PROMPT: Transcribe every entry word for word, leaving out all images.

[Collected data]

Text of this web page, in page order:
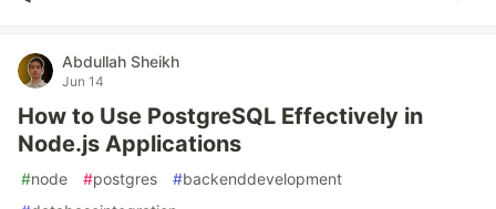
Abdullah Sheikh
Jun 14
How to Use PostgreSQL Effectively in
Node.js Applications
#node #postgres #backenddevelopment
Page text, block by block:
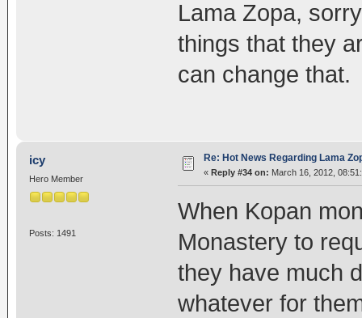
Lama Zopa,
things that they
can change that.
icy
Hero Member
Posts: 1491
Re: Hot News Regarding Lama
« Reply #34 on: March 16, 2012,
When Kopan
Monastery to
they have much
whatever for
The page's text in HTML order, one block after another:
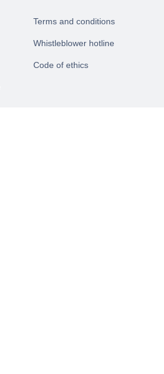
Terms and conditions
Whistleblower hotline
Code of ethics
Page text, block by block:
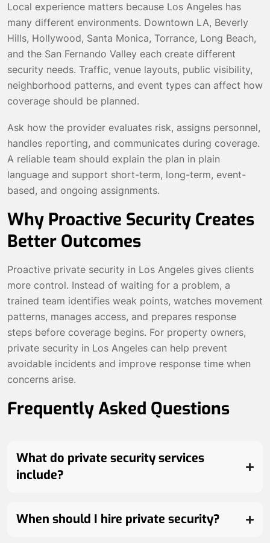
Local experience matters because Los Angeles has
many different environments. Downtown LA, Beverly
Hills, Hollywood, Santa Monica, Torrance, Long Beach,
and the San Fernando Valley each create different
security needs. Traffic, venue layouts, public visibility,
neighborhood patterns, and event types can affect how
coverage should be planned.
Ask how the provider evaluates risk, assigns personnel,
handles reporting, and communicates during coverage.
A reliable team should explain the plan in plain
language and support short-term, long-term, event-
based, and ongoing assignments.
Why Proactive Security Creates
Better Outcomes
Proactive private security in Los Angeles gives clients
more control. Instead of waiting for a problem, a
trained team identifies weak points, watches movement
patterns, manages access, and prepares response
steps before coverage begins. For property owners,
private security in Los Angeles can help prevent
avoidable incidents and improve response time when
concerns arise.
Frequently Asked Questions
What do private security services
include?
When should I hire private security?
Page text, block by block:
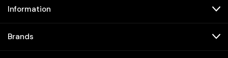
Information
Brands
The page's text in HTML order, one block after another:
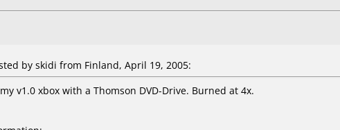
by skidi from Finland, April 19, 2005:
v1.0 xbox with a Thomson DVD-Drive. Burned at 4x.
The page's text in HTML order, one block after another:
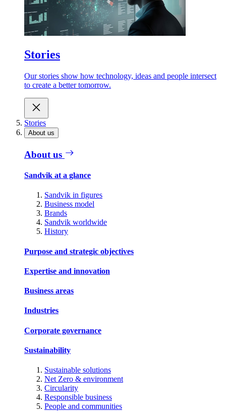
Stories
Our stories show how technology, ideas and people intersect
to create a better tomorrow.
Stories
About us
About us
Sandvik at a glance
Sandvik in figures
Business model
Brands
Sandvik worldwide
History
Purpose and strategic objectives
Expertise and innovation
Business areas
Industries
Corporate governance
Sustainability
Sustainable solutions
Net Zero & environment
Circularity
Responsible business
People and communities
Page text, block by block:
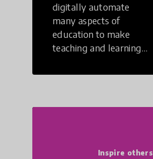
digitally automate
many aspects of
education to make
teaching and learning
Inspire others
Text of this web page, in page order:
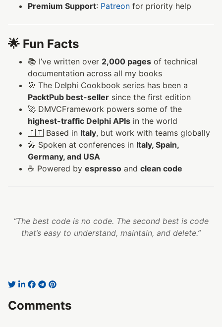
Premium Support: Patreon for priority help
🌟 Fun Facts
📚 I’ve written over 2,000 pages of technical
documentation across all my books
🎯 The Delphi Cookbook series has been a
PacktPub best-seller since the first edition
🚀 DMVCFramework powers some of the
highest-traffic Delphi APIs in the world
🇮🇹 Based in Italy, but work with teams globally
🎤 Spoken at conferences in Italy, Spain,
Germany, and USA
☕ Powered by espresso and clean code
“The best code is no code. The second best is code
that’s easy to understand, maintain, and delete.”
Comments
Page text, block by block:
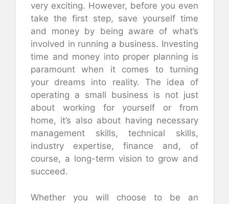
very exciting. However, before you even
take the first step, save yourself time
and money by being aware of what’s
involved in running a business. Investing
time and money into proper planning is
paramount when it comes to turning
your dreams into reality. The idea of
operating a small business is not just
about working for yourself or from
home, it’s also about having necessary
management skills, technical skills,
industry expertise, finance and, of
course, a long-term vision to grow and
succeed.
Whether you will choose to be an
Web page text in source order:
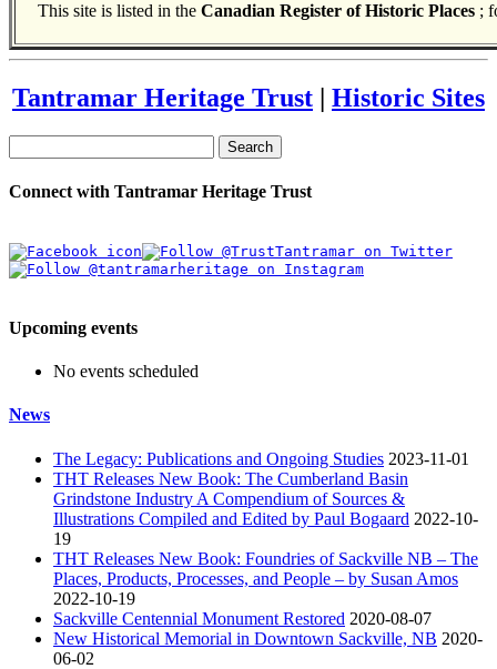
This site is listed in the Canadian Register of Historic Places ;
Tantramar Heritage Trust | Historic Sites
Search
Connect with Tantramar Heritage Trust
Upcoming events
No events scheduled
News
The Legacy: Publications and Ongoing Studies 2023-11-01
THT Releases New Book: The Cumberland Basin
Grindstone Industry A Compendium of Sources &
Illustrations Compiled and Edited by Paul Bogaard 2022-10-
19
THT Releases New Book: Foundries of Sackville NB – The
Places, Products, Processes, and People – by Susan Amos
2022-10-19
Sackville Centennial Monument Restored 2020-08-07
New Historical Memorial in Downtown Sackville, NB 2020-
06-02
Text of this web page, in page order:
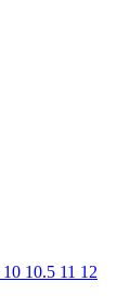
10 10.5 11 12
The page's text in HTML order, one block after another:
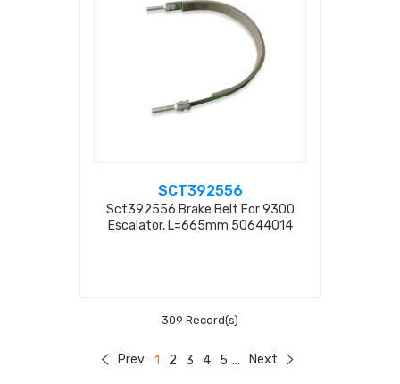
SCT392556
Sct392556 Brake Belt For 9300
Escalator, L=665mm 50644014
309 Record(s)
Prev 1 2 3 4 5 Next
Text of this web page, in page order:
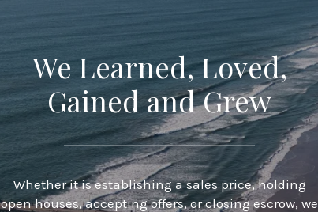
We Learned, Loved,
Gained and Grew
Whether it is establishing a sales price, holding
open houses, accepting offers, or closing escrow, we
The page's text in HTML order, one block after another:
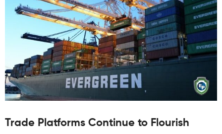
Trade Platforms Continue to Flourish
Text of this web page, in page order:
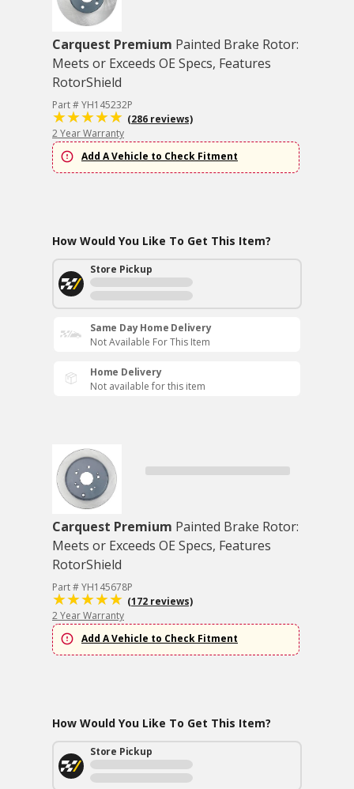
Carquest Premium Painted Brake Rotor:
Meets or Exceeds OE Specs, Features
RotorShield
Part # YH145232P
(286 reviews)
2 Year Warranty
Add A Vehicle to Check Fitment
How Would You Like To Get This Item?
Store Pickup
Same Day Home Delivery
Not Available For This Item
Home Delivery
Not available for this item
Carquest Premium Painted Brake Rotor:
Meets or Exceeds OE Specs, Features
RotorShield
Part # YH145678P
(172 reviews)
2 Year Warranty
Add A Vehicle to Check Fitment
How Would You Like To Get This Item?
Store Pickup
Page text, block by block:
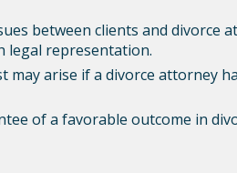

ANSWER SECTION:
Text of this web page, in page order:
Abdullah Sheikh
Jun 14
How to Use PostgreSQL Effectively in
Node.js Applications
#node #postgres #backenddevelopment
Page text, block by block:
Lama Zopa,
things that they
can change that.
icy
Hero Member
Posts: 1491
Re: Hot News Regarding Lama
« Reply #34 on: March 16, 2012,
When Kopan
Monastery to
they have much
whatever for
The page's text in HTML order, one block after another:
Terms and conditions
Whistleblower hotline
Code of ethics
Page text, block by block:
Local experience matters because Los Angeles has
many different environments. Downtown LA, Beverly
Hills, Hollywood, Santa Monica, Torrance, Long Beach,
and the San Fernando Valley each create different
security needs. Traffic, venue layouts, public visibility,
neighborhood patterns, and event types can affect how
coverage should be planned.
Ask how the provider evaluates risk, assigns personnel,
handles reporting, and communicates during coverage.
A reliable team should explain the plan in plain
language and support short-term, long-term, event-
based, and ongoing assignments.
Why Proactive Security Creates
Better Outcomes
Proactive private security in Los Angeles gives clients
more control. Instead of waiting for a problem, a
trained team identifies weak points, watches movement
patterns, manages access, and prepares response
steps before coverage begins. For property owners,
private security in Los Angeles can help prevent
avoidable incidents and improve response time when
concerns arise.
Frequently Asked Questions
What do private security services
include?
When should I hire private security?
Page text, block by block:
Information
Brands
The page's text in HTML order, one block after another:
by skidi from Finland, April 19, 2005:
v1.0 xbox with a Thomson DVD-Drive. Burned at 4x.
The page's text in HTML order, one block after another:
Stories
Our stories show how technology, ideas and people intersect
to create a better tomorrow.
Stories
About us
About us
Sandvik at a glance
Sandvik in figures
Business model
Brands
Sandvik worldwide
History
Purpose and strategic objectives
Expertise and innovation
Business areas
Industries
Corporate governance
Sustainability
Sustainable solutions
Net Zero & environment
Circularity
Responsible business
People and communities
Page text, block by block:
digitally automate
many aspects of
education to make
teaching and learning
Inspire others
Text of this web page, in page order:
Premium Support: Patreon for priority help
🌟 Fun Facts
📚 I’ve written over 2,000 pages of technical
documentation across all my books
🎯 The Delphi Cookbook series has been a
PacktPub best-seller since the first edition
🚀 DMVCFramework powers some of the
highest-traffic Delphi APIs in the world
🇮🇹 Based in Italy, but work with teams globally
🎤 Spoken at conferences in Italy, Spain,
Germany, and USA
☕ Powered by espresso and clean code
“The best code is no code. The second best is code
that’s easy to understand, maintain, and delete.”
Comments
Page text, block by block:
very exciting. However, before you even
take the first step, save yourself time
and money by being aware of what’s
involved in running a business. Investing
time and money into proper planning is
paramount when it comes to turning
your dreams into reality. The idea of
operating a small business is not just
about working for yourself or from
home, it’s also about having necessary
management skills, technical skills,
industry expertise, finance and, of
course, a long-term vision to grow and
succeed.
Whether you will choose to be an
Web page text in source order:
This site is listed in the Canadian Register of Historic Places ;
Tantramar Heritage Trust | Historic Sites
Search
Connect with Tantramar Heritage Trust
Upcoming events
No events scheduled
News
The Legacy: Publications and Ongoing Studies 2023-11-01
THT Releases New Book: The Cumberland Basin
Grindstone Industry A Compendium of Sources &
Illustrations Compiled and Edited by Paul Bogaard 2022-10-
19
THT Releases New Book: Foundries of Sackville NB – The
Places, Products, Processes, and People – by Susan Amos
2022-10-19
Sackville Centennial Monument Restored 2020-08-07
New Historical Memorial in Downtown Sackville, NB 2020-
06-02
Text of this web page, in page order:
10 10.5 11 12
The page's text in HTML order, one block after another:
SCT392556
Sct392556 Brake Belt For 9300
Escalator, L=665mm 50644014
309 Record(s)
Prev 1 2 3 4 5 Next
Text of this web page, in page order:
We Learned, Loved,
Gained and Grew
Whether it is establishing a sales price, holding
open houses, accepting offers, or closing escrow, we
The page's text in HTML order, one block after another:
Trade Platforms Continue to Flourish
Text of this web page, in page order:
Carquest Premium Painted Brake Rotor:
Meets or Exceeds OE Specs, Features
RotorShield
Part # YH145232P
(286 reviews)
2 Year Warranty
Add A Vehicle to Check Fitment
How Would You Like To Get This Item?
Store Pickup
Same Day Home Delivery
Not Available For This Item
Home Delivery
Not available for this item
Carquest Premium Painted Brake Rotor:
Meets or Exceeds OE Specs, Features
RotorShield
Part # YH145678P
(172 reviews)
2 Year Warranty
Add A Vehicle to Check Fitment
How Would You Like To Get This Item?
Store Pickup
Page text, block by block:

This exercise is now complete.